▶ Work instruction: The reply must contain exactly the lines below from the one with "afgerond worden. De" down to the one with "1 results with digital objects [90, 145]", both included, and nothing more; please omit the pictures.

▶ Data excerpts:
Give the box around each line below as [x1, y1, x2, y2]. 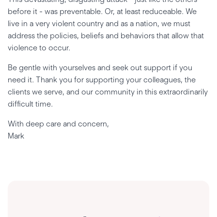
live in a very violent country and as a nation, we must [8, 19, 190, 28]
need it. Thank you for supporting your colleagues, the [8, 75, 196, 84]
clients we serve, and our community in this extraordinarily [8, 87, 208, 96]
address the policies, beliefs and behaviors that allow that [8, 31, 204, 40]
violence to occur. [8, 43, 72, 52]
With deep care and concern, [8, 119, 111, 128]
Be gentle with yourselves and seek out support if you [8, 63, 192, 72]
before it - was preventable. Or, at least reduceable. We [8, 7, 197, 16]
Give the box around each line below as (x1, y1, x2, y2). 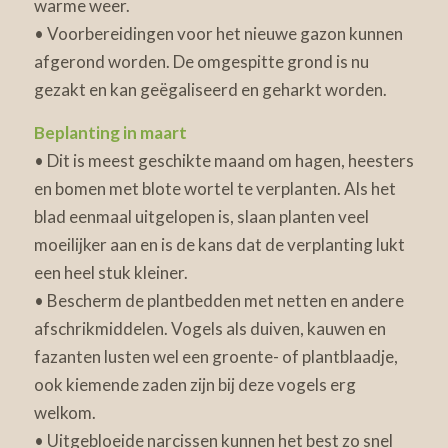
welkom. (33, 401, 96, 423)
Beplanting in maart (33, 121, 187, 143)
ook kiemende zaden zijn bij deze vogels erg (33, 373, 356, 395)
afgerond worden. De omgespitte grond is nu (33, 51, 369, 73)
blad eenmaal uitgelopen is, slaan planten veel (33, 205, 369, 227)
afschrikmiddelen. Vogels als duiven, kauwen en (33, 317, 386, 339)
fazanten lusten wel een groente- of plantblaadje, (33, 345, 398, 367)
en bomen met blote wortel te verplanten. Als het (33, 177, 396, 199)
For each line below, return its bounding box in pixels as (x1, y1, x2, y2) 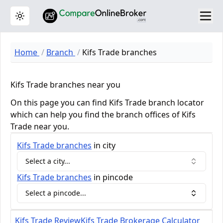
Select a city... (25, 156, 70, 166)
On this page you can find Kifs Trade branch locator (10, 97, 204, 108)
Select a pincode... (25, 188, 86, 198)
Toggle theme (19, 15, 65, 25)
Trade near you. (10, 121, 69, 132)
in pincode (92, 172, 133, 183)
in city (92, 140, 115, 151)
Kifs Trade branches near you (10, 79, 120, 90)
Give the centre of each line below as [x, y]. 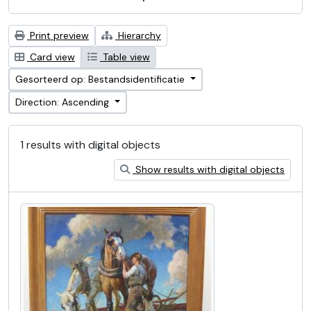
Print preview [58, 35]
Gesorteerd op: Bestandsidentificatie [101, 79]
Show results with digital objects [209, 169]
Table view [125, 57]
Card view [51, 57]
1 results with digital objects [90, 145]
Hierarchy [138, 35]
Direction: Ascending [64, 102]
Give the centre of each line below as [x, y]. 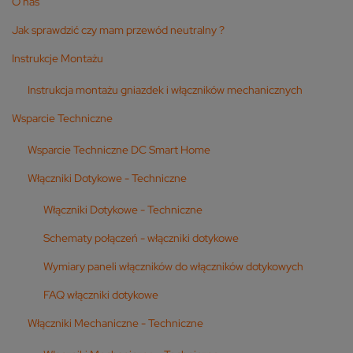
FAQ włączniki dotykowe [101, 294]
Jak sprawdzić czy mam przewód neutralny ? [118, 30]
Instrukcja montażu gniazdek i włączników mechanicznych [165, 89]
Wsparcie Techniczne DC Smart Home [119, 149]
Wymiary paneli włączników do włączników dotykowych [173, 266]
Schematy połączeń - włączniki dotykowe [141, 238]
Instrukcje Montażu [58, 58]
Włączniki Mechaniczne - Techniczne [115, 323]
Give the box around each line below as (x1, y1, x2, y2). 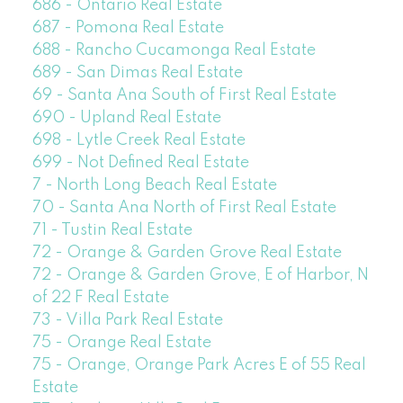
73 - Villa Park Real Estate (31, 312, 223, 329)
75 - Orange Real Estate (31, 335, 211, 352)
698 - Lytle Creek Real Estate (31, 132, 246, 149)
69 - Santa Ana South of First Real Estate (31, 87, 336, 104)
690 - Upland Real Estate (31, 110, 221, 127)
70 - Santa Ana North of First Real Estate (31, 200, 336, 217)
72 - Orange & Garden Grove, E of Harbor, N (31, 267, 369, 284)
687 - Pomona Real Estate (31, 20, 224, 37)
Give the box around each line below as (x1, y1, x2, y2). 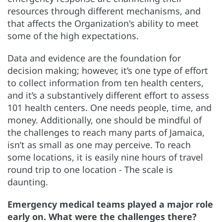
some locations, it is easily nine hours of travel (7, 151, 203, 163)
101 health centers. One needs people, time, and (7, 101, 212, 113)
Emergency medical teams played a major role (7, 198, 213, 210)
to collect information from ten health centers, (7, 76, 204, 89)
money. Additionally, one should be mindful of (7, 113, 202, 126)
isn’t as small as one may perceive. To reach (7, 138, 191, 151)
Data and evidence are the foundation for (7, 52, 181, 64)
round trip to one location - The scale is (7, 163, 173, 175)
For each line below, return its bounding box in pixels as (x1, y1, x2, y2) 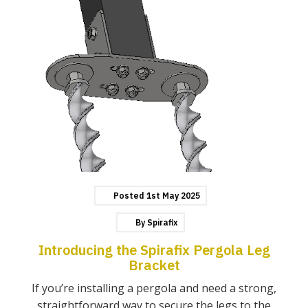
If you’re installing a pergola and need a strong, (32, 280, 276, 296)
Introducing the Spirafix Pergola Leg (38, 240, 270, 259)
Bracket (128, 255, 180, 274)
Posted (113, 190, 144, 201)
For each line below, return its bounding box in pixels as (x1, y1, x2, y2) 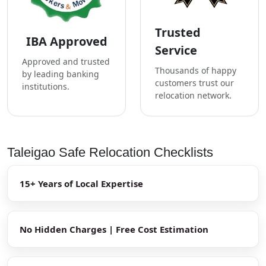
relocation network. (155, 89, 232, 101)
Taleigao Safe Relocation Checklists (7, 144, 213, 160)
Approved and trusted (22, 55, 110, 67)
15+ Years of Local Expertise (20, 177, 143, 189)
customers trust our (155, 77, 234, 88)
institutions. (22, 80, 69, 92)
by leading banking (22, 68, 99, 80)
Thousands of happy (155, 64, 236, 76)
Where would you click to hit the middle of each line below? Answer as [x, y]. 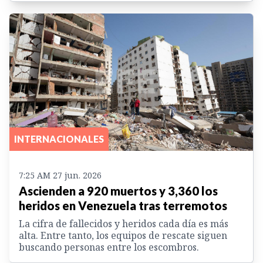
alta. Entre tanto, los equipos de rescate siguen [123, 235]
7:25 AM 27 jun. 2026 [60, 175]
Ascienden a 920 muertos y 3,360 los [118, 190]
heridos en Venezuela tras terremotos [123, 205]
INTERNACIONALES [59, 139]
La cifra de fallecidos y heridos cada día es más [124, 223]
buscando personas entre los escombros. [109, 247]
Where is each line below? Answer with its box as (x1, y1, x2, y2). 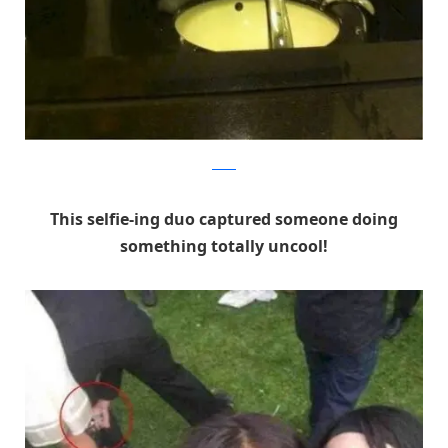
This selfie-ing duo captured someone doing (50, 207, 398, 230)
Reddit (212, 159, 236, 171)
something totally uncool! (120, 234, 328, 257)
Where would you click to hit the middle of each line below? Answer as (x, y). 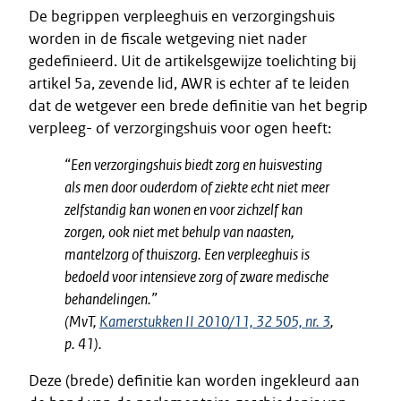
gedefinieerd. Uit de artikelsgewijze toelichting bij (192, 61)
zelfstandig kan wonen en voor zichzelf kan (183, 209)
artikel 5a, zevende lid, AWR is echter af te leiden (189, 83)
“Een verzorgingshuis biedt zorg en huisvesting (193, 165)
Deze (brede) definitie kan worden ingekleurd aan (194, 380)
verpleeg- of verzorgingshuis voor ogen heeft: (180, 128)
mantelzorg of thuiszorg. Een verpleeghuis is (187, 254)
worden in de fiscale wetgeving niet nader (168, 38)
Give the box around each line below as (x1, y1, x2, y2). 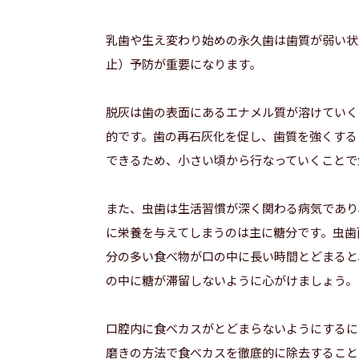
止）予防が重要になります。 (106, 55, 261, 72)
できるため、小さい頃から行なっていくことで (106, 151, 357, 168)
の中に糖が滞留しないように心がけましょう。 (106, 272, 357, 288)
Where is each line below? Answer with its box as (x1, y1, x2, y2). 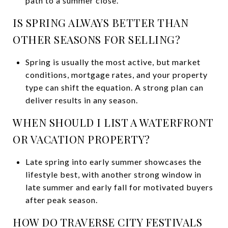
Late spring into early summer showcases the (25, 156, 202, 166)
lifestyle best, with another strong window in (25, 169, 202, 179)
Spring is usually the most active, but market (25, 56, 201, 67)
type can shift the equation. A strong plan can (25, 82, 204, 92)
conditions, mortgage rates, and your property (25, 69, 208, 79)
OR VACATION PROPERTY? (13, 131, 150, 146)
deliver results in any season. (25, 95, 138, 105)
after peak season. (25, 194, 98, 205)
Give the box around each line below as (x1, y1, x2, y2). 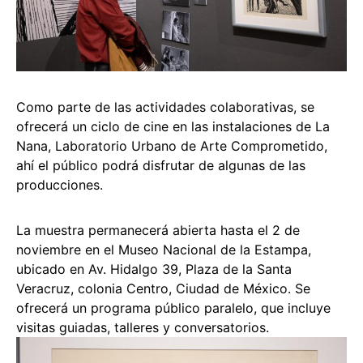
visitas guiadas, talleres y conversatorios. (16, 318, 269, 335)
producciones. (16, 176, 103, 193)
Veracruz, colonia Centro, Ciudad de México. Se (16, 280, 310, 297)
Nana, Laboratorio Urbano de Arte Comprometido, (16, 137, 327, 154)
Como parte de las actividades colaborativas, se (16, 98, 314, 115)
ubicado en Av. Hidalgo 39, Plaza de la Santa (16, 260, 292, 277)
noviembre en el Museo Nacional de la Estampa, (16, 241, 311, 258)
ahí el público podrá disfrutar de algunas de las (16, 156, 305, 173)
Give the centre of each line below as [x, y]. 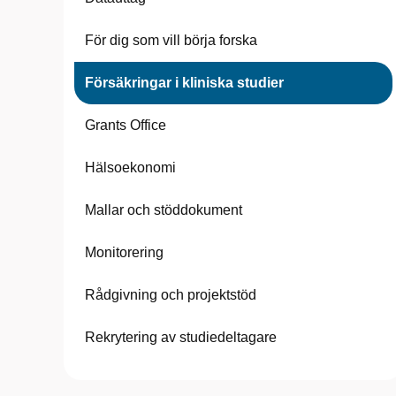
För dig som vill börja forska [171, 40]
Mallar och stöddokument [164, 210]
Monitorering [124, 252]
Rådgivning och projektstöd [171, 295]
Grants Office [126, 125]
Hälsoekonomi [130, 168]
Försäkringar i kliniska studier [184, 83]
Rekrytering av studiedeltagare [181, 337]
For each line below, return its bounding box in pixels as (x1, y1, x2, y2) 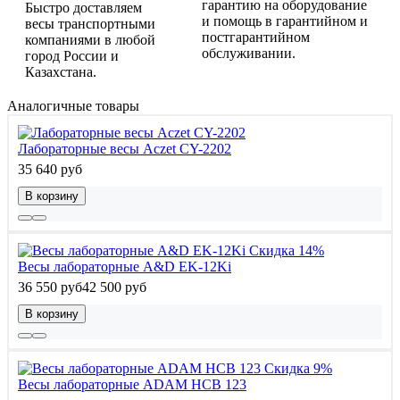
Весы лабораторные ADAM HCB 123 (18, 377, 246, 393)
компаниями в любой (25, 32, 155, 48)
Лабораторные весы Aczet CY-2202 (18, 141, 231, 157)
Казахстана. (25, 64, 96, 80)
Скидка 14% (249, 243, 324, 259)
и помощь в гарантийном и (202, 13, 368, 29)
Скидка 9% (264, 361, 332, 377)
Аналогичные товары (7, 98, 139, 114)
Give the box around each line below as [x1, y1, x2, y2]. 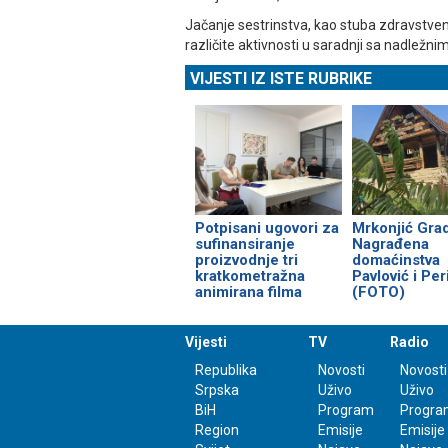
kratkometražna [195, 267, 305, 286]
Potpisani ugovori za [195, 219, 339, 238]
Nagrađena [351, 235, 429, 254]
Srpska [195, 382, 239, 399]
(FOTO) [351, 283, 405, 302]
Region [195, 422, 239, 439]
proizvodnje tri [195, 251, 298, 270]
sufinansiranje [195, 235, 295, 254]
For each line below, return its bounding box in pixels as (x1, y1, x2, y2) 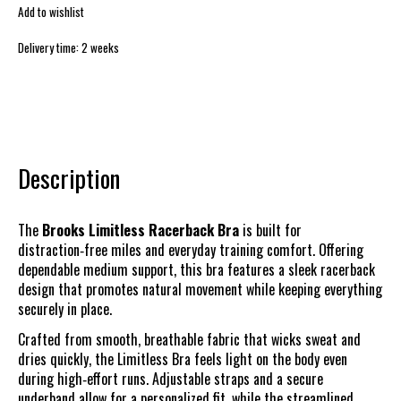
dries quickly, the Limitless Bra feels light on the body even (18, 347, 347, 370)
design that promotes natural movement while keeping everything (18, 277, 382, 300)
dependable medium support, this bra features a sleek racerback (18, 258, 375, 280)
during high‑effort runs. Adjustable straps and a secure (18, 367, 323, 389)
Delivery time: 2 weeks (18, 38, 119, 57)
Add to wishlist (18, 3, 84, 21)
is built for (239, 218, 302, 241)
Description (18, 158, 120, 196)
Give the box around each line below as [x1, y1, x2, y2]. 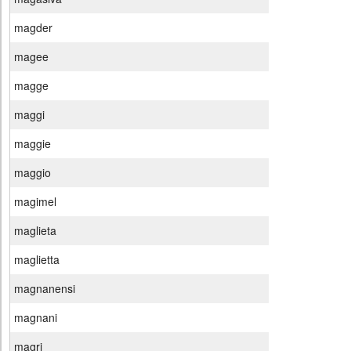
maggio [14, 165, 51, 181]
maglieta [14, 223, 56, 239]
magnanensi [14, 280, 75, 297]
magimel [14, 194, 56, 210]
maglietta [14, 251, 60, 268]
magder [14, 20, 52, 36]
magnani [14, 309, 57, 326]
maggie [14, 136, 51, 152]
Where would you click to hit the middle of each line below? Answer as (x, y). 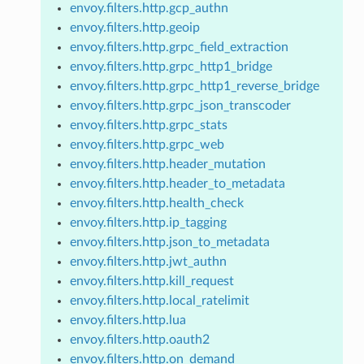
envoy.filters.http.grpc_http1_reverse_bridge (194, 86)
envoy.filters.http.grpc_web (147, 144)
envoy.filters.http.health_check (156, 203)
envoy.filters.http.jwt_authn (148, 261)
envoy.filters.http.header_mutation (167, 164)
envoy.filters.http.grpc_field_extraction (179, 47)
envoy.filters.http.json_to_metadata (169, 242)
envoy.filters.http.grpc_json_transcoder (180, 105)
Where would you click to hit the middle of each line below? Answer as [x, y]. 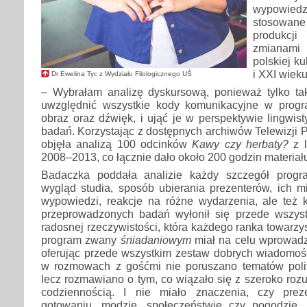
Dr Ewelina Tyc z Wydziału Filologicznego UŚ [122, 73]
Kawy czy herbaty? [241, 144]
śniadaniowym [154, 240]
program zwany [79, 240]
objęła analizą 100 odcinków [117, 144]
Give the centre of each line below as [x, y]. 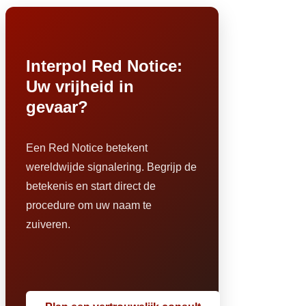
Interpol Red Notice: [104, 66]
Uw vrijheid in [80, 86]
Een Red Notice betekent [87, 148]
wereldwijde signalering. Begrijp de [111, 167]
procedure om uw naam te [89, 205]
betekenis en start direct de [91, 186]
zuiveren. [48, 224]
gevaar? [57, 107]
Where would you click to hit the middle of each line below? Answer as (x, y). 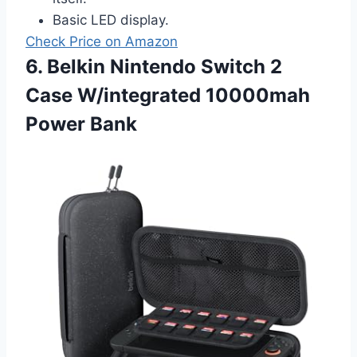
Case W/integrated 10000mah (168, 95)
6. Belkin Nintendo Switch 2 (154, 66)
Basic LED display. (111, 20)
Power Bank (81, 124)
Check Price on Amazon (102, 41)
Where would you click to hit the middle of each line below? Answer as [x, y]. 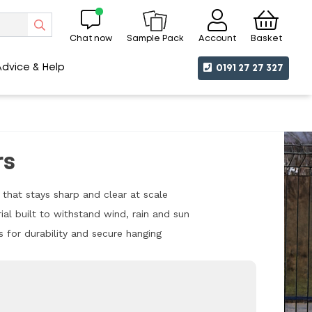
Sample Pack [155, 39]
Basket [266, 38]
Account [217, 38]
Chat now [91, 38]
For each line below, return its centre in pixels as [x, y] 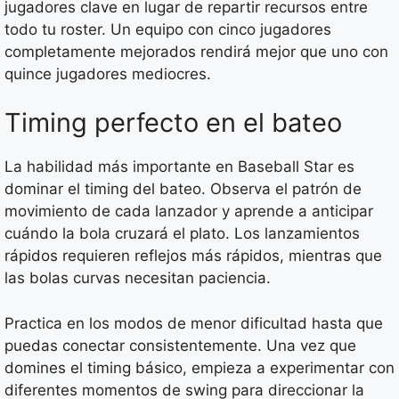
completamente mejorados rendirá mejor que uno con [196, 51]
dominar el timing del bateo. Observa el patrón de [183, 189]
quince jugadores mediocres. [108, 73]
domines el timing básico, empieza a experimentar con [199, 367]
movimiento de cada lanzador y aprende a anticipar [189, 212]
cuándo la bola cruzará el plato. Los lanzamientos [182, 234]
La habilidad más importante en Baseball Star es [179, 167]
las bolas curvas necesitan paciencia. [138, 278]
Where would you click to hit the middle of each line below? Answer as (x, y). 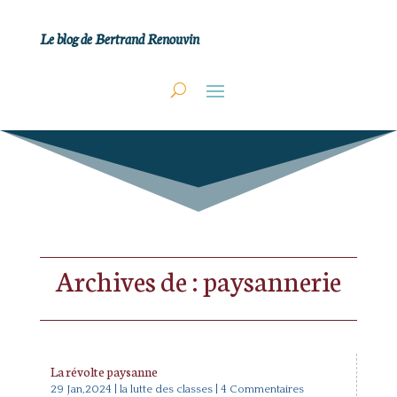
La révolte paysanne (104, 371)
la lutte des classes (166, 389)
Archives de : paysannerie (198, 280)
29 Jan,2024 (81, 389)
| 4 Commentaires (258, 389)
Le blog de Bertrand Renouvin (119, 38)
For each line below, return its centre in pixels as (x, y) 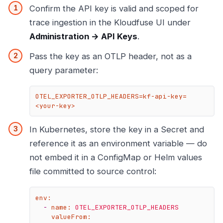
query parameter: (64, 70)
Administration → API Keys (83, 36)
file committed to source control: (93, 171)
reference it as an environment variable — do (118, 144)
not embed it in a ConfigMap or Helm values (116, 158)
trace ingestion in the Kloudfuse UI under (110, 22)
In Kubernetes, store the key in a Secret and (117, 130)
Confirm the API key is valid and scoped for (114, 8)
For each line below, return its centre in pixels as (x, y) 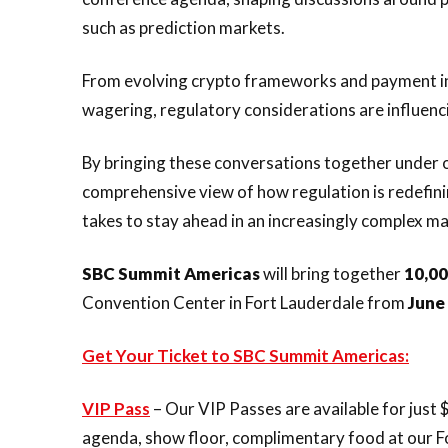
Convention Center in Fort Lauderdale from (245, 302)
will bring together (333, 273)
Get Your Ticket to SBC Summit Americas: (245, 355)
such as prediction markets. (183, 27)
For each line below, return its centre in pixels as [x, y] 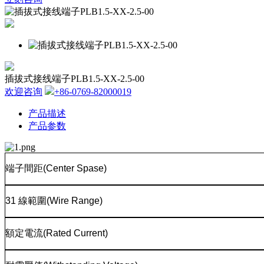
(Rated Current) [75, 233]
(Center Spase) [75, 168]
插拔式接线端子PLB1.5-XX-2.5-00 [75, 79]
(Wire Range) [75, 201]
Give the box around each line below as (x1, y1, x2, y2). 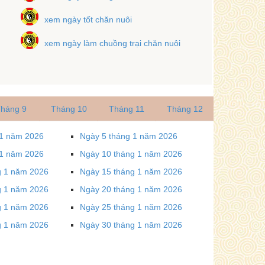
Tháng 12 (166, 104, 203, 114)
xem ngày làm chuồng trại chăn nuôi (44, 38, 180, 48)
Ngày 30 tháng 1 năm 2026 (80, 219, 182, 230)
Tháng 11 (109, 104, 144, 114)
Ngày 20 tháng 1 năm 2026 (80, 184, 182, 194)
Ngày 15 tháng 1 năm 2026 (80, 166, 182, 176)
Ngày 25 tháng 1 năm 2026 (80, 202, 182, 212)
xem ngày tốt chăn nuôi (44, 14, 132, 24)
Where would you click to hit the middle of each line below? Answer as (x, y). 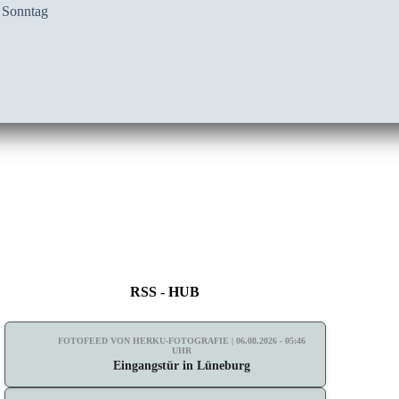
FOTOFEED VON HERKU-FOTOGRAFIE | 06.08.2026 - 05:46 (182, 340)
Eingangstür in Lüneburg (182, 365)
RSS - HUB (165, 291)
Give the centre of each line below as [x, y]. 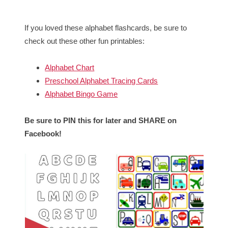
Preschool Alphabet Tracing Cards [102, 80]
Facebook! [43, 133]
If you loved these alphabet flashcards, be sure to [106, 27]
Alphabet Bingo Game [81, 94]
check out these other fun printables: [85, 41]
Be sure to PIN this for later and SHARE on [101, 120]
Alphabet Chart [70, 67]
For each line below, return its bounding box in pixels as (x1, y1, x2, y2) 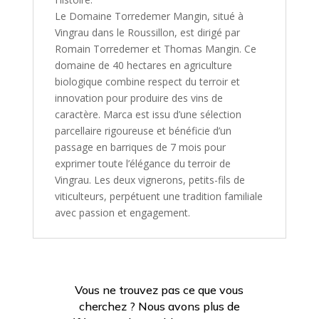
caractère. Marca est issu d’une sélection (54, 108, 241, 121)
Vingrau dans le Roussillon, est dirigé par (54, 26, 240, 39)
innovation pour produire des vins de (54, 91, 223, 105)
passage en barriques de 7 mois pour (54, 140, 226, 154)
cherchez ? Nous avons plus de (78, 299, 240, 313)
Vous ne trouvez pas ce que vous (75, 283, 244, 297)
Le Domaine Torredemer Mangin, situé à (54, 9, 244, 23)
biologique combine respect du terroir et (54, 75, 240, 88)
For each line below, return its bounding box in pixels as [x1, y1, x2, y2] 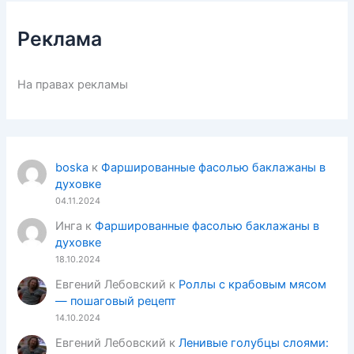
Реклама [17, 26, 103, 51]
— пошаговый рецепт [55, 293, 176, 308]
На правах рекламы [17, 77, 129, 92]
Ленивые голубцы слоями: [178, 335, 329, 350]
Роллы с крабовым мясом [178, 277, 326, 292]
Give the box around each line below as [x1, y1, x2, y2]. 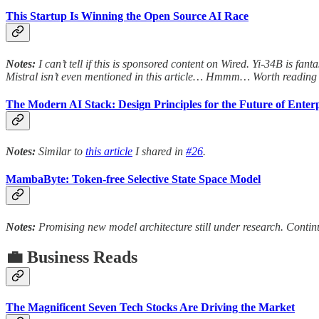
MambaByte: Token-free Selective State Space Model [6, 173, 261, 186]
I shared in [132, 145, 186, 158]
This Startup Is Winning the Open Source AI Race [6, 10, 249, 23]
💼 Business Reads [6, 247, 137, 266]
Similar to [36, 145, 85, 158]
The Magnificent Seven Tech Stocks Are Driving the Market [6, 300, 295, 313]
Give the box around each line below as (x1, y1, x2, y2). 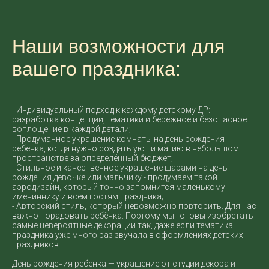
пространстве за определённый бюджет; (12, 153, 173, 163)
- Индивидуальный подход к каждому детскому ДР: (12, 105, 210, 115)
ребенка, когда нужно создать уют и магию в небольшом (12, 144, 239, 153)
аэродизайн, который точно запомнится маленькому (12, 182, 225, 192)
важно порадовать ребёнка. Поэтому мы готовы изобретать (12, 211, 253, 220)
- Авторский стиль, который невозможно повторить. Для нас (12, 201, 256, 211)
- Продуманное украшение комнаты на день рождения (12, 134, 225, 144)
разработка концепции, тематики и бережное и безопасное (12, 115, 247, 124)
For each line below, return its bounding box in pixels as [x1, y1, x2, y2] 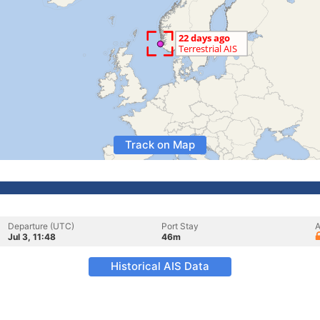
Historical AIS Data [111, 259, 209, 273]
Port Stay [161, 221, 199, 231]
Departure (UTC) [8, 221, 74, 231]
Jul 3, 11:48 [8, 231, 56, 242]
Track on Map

▶ Solved exercise:
afgerond worden. De omgespitte grond is nu (33, 51, 369, 73)
blad eenmaal uitgelopen is, slaan planten veel (33, 205, 369, 227)
afschrikmiddelen. Vogels als duiven, kauwen en (33, 317, 386, 339)
fazanten lusten wel een groente- of plantblaadje, (33, 345, 398, 367)
en bomen met blote wortel te verplanten. Als het (33, 177, 396, 199)
For each line below, return its bounding box in pixels as (x1, y1, x2, y2) 
Select a city... (25, 156, 70, 166)
On this page you can find Kifs Trade branch locator (10, 97, 204, 108)
Select a pincode... (25, 188, 86, 198)
Toggle theme (19, 15, 65, 25)
Trade near you. (10, 121, 69, 132)
in pincode (92, 172, 133, 183)
in city (92, 140, 115, 151)
Kifs Trade branches near you (10, 79, 120, 90)
Give the centre of each line below as [x, y]. 
Print preview [58, 35]
Gesorteerd op: Bestandsidentificatie [101, 79]
Show results with digital objects [209, 169]
Table view [125, 57]
Card view [51, 57]
1 results with digital objects [90, 145]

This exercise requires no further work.